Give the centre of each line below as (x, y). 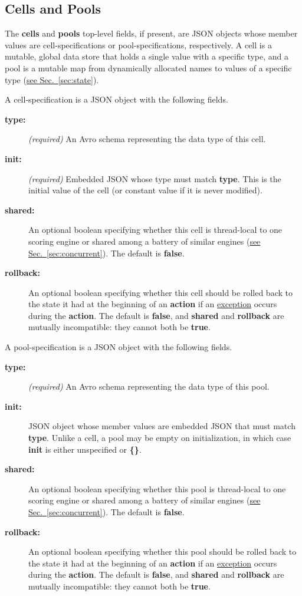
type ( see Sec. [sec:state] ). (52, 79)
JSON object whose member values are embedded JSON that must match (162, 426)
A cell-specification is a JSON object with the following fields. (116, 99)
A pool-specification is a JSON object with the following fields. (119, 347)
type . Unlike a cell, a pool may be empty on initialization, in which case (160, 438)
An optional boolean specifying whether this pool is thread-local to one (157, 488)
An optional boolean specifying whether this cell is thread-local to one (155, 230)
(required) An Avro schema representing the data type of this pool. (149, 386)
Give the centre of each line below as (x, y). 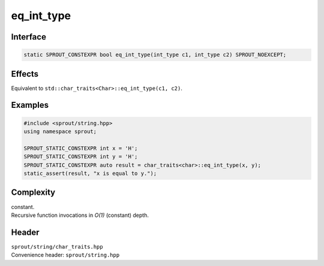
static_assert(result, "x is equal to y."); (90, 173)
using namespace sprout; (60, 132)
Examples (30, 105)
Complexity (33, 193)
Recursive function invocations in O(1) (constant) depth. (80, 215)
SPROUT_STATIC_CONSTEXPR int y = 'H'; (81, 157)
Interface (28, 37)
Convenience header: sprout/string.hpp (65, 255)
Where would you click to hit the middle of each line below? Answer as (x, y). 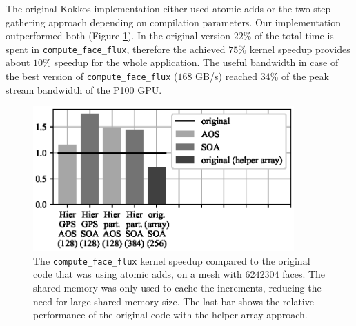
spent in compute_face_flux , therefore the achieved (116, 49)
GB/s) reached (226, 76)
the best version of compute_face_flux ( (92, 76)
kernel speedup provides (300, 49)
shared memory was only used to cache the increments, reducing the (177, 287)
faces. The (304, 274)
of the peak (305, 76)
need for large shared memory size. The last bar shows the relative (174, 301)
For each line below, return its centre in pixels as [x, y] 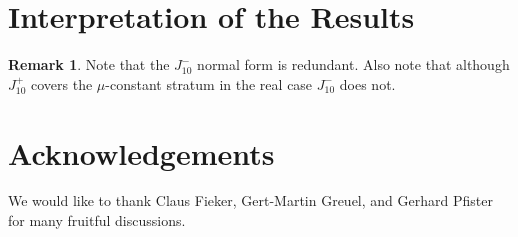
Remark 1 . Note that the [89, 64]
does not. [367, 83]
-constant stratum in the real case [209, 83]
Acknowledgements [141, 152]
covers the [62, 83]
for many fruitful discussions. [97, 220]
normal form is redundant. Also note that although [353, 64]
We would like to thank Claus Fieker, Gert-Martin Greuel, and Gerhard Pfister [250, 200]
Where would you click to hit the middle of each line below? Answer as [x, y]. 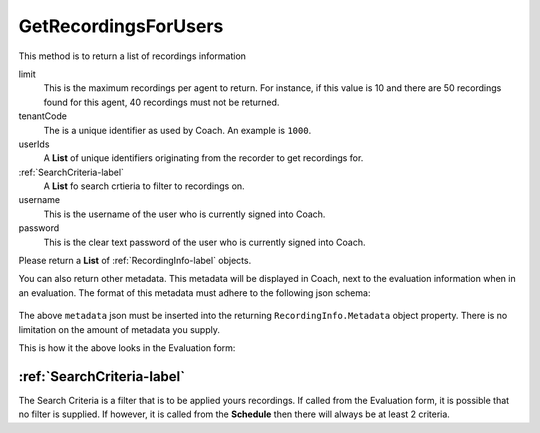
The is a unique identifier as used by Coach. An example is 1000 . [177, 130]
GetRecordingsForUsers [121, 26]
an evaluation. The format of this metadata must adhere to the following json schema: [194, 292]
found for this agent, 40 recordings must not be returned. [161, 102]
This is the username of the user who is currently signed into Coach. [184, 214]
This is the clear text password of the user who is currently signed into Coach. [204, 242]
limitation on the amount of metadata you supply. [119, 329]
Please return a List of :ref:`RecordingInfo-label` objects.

[Task directions] Every line above should be returned exactly; the pictures stay out.

[Solution]
Give the centre of each line below as (x, y). 
type ( see Sec. [sec:state] ). (52, 79)
JSON object whose member values are embedded JSON that must match (162, 426)
A cell-specification is a JSON object with the following fields. (116, 99)
A pool-specification is a JSON object with the following fields. (119, 347)
type . Unlike a cell, a pool may be empty on initialization, in which case (160, 438)
An optional boolean specifying whether this pool is thread-local to one (157, 488)
An optional boolean specifying whether this cell is thread-local to one (155, 230)
(required) An Avro schema representing the data type of this pool. (149, 386)
Give the centre of each line below as (x, y). 
static_assert(result, "x is equal to y."); (90, 173)
using namespace sprout; (60, 132)
Examples (30, 105)
Complexity (33, 193)
Recursive function invocations in O(1) (constant) depth. (80, 215)
SPROUT_STATIC_CONSTEXPR int y = 'H'; (81, 157)
Interface (28, 37)
Convenience header: sprout/string.hpp (65, 255)
Where would you click to hit the middle of each line below? Answer as (x, y). 
spent in compute_face_flux , therefore the achieved (116, 49)
GB/s) reached (226, 76)
the best version of compute_face_flux ( (92, 76)
kernel speedup provides (300, 49)
shared memory was only used to cache the increments, reducing the (177, 287)
faces. The (304, 274)
of the peak (305, 76)
need for large shared memory size. The last bar shows the relative (174, 301)
For each line below, return its centre in pixels as [x, y] 
Remark 1 . Note that the [89, 64]
does not. [367, 83]
-constant stratum in the real case [209, 83]
Acknowledgements [141, 152]
covers the [62, 83]
for many fruitful discussions. [97, 220]
normal form is redundant. Also note that although [353, 64]
We would like to thank Claus Fieker, Gert-Martin Greuel, and Gerhard Pfister [250, 200]
Where would you click to hit the middle of each line below? Answer as [x, y]. 
The is a unique identifier as used by Coach. An example is 1000 . [177, 130]
GetRecordingsForUsers [121, 26]
an evaluation. The format of this metadata must adhere to the following json schema: [194, 292]
found for this agent, 40 recordings must not be returned. [161, 102]
This is the username of the user who is currently signed into Coach. [184, 214]
This is the clear text password of the user who is currently signed into Coach. [204, 242]
limitation on the amount of metadata you supply. [119, 329]
Please return a List of :ref:`RecordingInfo-label` objects.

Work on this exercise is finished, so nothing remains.